■ **Task**
Write out the listing from the line with "router), and a maximum of 20" to the line with "sentido de equilibrar", both lines included, exactly and nothing beyond. Leave pictures out.

■ **Data for this task**

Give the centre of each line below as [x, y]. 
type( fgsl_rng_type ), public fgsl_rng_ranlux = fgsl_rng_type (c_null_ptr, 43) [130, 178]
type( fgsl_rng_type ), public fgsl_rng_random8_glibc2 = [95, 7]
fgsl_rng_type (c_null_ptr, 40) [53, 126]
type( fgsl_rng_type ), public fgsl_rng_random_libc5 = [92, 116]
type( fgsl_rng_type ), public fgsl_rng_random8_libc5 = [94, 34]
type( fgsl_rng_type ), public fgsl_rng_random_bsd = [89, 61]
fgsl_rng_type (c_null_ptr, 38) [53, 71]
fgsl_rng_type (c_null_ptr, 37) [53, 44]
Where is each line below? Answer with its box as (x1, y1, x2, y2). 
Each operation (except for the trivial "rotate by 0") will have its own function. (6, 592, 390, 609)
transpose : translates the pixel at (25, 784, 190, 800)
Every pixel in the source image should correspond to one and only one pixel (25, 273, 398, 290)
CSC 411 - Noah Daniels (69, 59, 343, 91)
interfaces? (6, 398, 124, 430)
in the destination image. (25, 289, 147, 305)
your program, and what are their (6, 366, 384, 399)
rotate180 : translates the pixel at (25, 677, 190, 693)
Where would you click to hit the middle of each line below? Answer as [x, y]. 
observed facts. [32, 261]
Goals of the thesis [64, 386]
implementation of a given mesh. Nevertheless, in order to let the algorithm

...

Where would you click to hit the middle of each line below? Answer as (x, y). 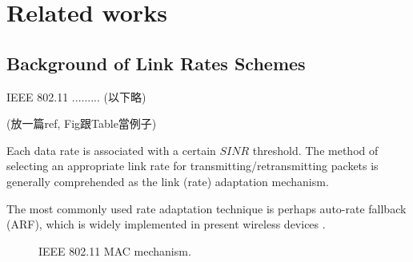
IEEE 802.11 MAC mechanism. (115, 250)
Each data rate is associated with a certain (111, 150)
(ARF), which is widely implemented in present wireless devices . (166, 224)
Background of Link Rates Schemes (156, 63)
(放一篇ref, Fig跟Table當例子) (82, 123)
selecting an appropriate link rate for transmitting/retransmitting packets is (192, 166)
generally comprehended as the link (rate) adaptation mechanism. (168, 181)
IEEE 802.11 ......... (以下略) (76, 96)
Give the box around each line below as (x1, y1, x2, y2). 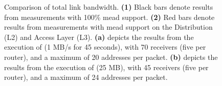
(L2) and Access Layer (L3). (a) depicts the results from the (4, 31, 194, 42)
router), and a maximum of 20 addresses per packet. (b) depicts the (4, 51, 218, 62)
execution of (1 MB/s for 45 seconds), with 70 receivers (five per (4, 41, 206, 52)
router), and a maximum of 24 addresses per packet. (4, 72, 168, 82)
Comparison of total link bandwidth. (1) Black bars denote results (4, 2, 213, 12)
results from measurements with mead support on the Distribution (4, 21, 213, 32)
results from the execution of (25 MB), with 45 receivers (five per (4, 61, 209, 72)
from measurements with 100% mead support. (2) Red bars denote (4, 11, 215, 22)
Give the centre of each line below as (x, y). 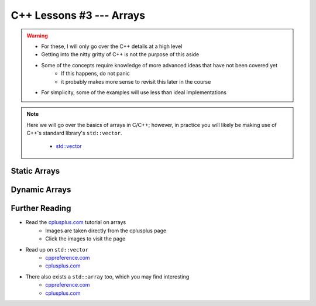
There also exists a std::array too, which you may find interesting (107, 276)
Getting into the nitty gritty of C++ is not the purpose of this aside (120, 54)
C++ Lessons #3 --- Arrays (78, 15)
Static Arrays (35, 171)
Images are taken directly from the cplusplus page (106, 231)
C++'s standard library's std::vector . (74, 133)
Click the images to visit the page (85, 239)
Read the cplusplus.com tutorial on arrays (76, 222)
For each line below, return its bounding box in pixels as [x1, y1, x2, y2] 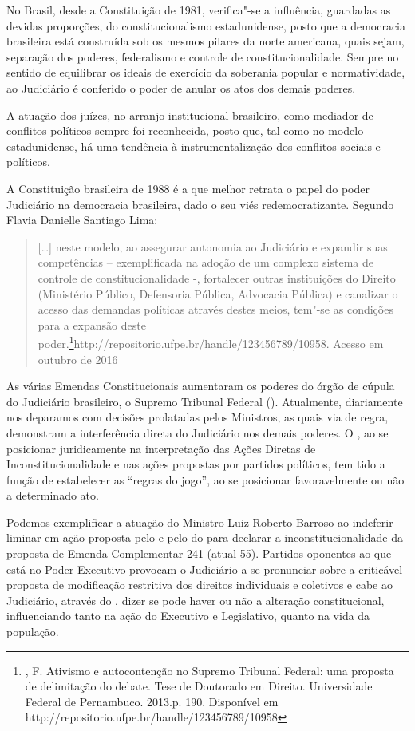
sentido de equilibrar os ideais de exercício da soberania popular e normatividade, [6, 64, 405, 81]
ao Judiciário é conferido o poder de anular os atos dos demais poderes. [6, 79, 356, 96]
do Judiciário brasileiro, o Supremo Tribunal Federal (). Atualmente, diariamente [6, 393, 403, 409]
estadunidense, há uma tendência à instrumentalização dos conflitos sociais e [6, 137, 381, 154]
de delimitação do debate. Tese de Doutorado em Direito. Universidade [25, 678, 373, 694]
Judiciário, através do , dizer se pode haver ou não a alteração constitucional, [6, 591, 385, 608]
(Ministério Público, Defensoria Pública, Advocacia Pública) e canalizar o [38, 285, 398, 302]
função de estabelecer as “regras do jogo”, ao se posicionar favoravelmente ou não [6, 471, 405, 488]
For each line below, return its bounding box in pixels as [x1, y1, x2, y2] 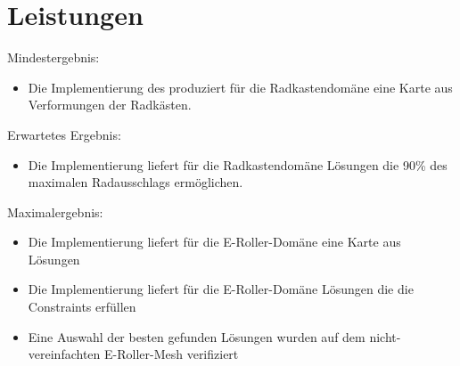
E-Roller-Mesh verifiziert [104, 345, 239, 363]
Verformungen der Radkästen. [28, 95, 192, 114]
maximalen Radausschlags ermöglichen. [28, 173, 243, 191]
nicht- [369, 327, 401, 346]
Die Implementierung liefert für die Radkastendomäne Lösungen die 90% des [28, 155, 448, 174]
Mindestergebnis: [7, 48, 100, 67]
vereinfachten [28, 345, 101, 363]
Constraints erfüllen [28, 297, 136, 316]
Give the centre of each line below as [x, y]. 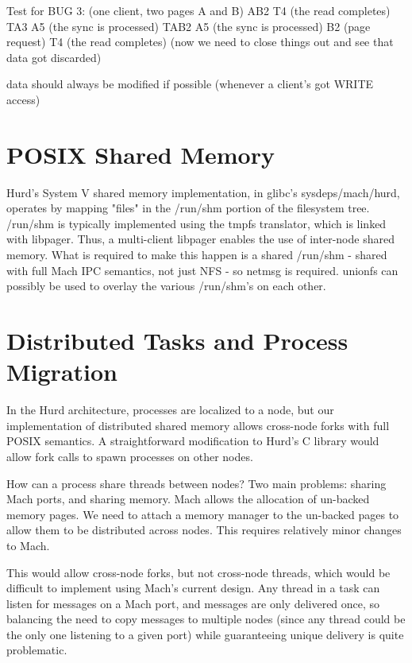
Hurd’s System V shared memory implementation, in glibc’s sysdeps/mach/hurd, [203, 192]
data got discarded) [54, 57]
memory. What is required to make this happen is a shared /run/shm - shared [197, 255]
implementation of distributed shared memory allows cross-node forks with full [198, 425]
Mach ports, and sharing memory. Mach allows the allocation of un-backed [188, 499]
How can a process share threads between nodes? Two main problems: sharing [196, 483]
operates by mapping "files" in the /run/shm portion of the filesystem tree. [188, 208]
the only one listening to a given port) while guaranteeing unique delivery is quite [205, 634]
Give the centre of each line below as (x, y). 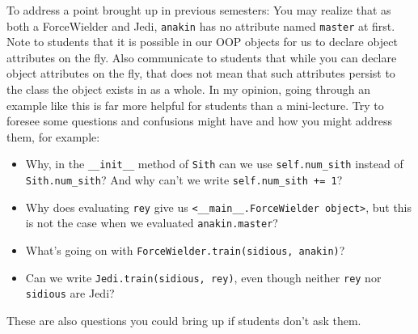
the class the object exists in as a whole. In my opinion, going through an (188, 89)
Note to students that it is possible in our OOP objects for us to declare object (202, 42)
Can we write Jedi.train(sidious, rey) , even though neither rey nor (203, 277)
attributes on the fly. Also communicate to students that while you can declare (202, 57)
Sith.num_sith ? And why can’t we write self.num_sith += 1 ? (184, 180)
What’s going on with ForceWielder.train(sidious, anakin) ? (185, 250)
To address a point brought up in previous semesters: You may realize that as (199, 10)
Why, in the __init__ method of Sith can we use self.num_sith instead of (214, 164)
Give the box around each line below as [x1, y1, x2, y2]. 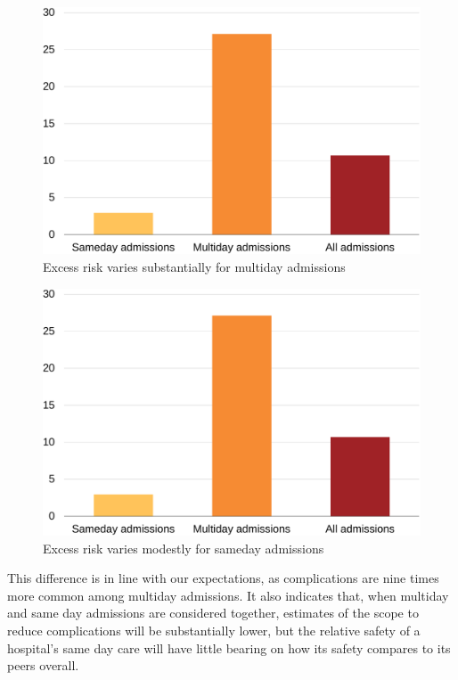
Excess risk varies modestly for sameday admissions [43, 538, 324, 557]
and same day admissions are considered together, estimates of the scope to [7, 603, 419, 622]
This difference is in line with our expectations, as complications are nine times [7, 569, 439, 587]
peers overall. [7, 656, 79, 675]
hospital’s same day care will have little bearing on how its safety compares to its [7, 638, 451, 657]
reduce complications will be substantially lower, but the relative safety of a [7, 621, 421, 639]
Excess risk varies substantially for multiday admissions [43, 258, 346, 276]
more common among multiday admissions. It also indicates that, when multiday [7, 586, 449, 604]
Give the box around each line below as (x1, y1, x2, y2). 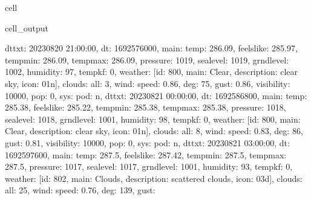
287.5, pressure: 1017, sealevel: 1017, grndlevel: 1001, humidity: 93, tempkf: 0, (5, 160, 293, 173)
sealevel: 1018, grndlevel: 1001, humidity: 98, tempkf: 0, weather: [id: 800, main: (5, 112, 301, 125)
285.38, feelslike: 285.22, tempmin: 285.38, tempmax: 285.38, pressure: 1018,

---

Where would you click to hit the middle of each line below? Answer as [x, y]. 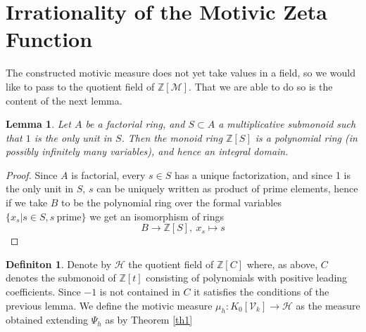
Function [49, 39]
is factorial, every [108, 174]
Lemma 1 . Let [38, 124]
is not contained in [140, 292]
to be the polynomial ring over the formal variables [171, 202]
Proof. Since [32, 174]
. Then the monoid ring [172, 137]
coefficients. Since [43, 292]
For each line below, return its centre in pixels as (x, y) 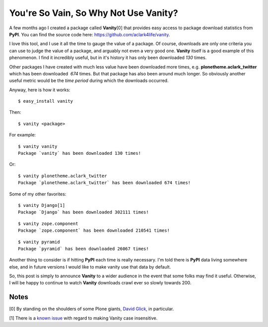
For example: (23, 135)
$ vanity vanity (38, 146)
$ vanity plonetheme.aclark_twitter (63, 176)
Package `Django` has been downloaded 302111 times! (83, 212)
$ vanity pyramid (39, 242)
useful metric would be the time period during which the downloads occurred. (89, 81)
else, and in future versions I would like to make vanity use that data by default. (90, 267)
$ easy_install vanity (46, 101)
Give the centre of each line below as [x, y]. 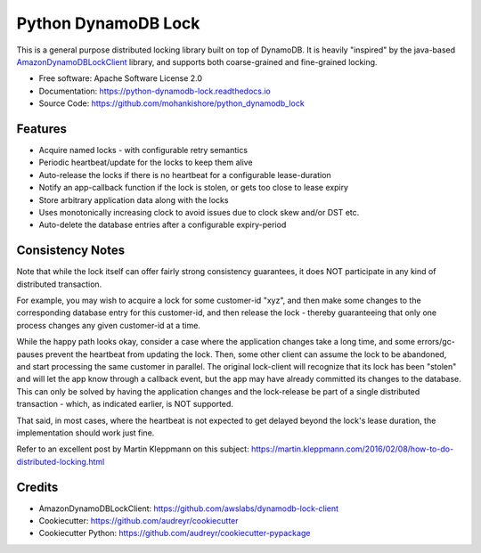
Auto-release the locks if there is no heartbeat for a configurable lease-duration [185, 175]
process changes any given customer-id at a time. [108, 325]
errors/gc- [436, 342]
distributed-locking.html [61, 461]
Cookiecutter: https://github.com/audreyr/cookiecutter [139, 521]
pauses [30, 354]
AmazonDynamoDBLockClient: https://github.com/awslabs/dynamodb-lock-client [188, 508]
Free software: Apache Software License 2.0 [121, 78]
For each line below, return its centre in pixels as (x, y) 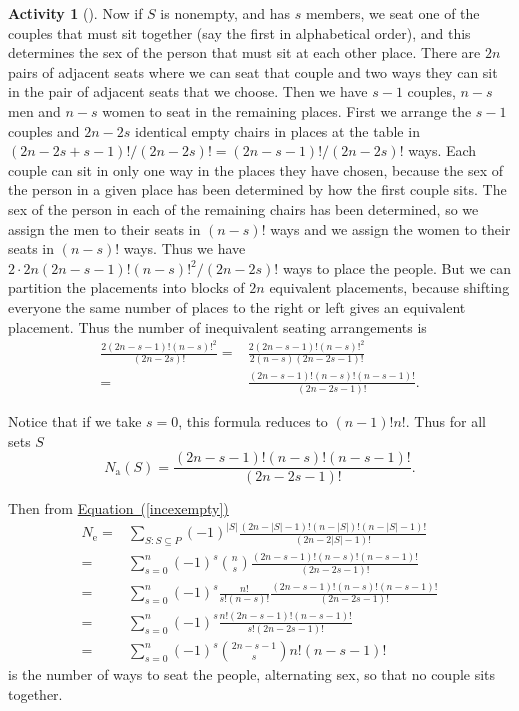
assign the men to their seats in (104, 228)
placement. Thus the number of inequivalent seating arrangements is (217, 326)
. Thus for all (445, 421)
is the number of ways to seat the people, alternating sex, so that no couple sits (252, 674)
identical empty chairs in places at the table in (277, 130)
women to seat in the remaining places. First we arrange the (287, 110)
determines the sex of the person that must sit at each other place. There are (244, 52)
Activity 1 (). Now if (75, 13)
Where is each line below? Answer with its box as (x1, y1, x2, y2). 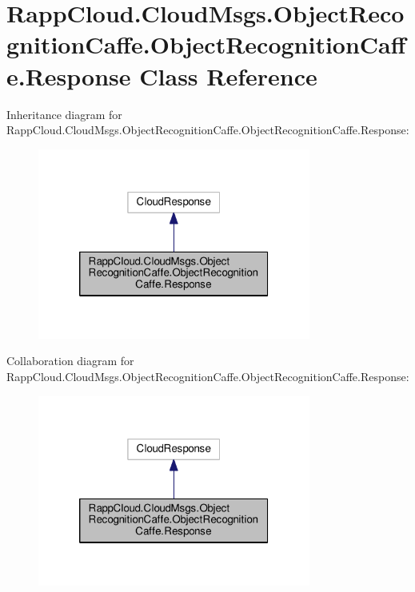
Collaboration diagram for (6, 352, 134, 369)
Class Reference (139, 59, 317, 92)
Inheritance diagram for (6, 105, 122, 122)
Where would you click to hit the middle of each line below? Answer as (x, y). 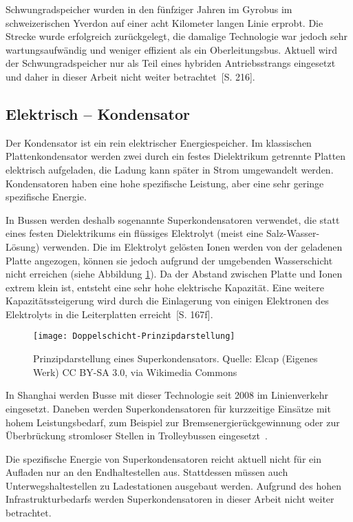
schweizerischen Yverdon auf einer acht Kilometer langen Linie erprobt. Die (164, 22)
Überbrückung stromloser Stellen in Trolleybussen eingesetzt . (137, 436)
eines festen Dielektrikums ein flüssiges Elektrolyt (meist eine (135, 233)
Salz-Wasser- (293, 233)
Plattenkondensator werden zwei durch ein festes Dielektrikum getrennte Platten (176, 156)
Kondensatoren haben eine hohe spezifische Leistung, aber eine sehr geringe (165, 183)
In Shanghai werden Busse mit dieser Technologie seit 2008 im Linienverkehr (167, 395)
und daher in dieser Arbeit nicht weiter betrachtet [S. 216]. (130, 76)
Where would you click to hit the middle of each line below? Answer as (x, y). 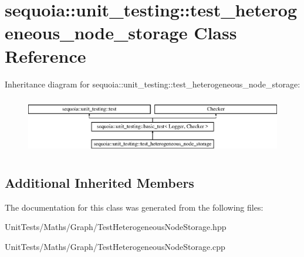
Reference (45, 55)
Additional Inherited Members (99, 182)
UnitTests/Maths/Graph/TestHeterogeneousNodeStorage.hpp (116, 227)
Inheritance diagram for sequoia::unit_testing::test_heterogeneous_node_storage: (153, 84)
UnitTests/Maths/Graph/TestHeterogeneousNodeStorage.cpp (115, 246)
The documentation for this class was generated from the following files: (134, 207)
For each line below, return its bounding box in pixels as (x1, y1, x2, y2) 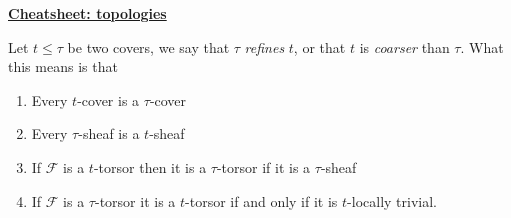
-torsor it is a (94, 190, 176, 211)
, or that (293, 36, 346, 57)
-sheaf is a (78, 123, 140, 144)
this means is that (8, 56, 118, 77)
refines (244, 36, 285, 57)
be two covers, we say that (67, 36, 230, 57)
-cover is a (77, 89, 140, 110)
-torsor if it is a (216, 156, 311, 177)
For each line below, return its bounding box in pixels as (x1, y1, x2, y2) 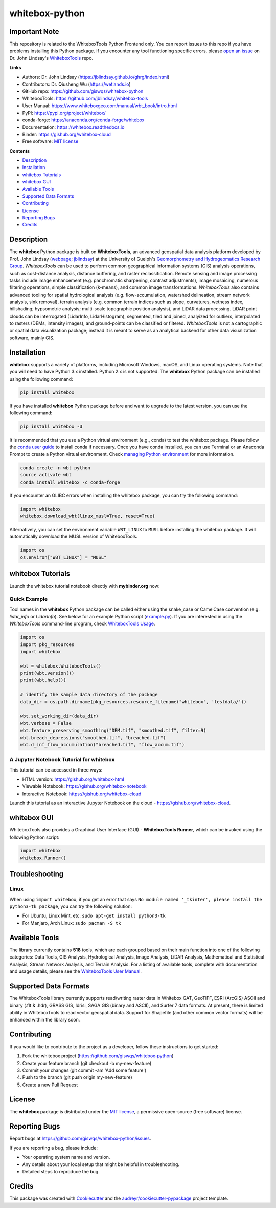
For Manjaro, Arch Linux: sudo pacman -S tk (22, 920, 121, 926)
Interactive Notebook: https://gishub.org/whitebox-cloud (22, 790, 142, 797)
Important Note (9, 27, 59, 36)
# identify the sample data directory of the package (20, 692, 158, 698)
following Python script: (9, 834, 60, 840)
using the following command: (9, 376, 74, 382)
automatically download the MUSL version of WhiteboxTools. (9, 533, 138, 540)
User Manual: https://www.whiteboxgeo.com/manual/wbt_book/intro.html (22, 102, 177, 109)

■ **Problem solution**
router), and a maximum of 20 addresses per packet. (b) depicts the (4, 51, 218, 62)
execution of (1 MB/s for 45 seconds), with 70 receivers (five per (4, 41, 206, 52)
router), and a maximum of 24 addresses per packet. (4, 72, 168, 82)
Comparison of total link bandwidth. (1) Black bars denote results (4, 2, 213, 12)
results from measurements with mead support on the Distribution (4, 21, 213, 32)
results from the execution of (25 MB), with 45 receivers (five per (4, 61, 209, 72)
from measurements with 100% mead support. (2) Red bars denote (4, 11, 215, 22)
Give the centre of each line below as (x, y). 
There also exists a std::array too, which you may find interesting (107, 276)
Getting into the nitty gritty of C++ is not the purpose of this aside (120, 54)
C++ Lessons #3 --- Arrays (78, 15)
Static Arrays (35, 171)
Images are taken directly from the cplusplus page (106, 231)
C++'s standard library's std::vector . (74, 133)
Click the images to visit the page (85, 239)
Read the cplusplus.com tutorial on arrays (76, 222)
For each line below, return its bounding box in pixels as [x1, y1, x2, y2] 
sentido de equilibrar os ideais de exercício da soberania popular e normatividade, [6, 64, 405, 81]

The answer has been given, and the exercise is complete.